══ Dataset extract

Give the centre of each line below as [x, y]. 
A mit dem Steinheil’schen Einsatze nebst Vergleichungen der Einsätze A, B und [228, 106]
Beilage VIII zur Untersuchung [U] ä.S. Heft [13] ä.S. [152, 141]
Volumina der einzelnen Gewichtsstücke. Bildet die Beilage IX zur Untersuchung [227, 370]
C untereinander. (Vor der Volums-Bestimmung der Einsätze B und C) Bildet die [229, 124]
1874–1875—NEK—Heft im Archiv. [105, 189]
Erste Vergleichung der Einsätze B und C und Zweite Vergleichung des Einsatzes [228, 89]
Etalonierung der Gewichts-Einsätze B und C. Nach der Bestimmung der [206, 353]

════
══ Dataset extract

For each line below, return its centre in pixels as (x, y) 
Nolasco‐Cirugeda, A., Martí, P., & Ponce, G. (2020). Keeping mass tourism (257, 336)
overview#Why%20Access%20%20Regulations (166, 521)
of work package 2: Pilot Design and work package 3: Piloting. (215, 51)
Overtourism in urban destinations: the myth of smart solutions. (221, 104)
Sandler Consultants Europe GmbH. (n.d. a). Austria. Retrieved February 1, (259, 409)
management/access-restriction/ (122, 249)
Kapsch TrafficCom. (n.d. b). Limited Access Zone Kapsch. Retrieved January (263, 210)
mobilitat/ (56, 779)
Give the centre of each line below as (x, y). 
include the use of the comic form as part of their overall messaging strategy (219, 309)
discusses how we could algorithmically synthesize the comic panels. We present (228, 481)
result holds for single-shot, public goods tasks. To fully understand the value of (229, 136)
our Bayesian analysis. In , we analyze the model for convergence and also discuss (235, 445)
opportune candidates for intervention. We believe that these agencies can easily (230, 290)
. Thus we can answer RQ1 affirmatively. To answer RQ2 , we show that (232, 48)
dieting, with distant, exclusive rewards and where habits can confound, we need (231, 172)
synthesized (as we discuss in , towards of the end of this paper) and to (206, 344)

════

Exercise goal:
Taking the listing above as the source, transcribe only the lines starting at the line with "Give the centre of each line below as [x, y]." and going through the line with "Etalonierung der Gewichts-Einsätze", unaltered and with both ends included.

Written reply:
Give the centre of each line below as [x, y]. 
A mit dem Steinheil’schen Einsatze nebst Vergleichungen der Einsätze A, B und [228, 106]
Beilage VIII zur Untersuchung [U] ä.S. Heft [13] ä.S. [152, 141]
Volumina der einzelnen Gewichtsstücke. Bildet die Beilage IX zur Untersuchung [227, 370]
C untereinander. (Vor der Volums-Bestimmung der Einsätze B und C) Bildet die [229, 124]
1874–1875—NEK—Heft im Archiv. [105, 189]
Erste Vergleichung der Einsätze B und C und Zweite Vergleichung des Einsatzes [228, 89]
Etalonierung der Gewichts-Einsätze B und C. Nach der Bestimmung der [206, 353]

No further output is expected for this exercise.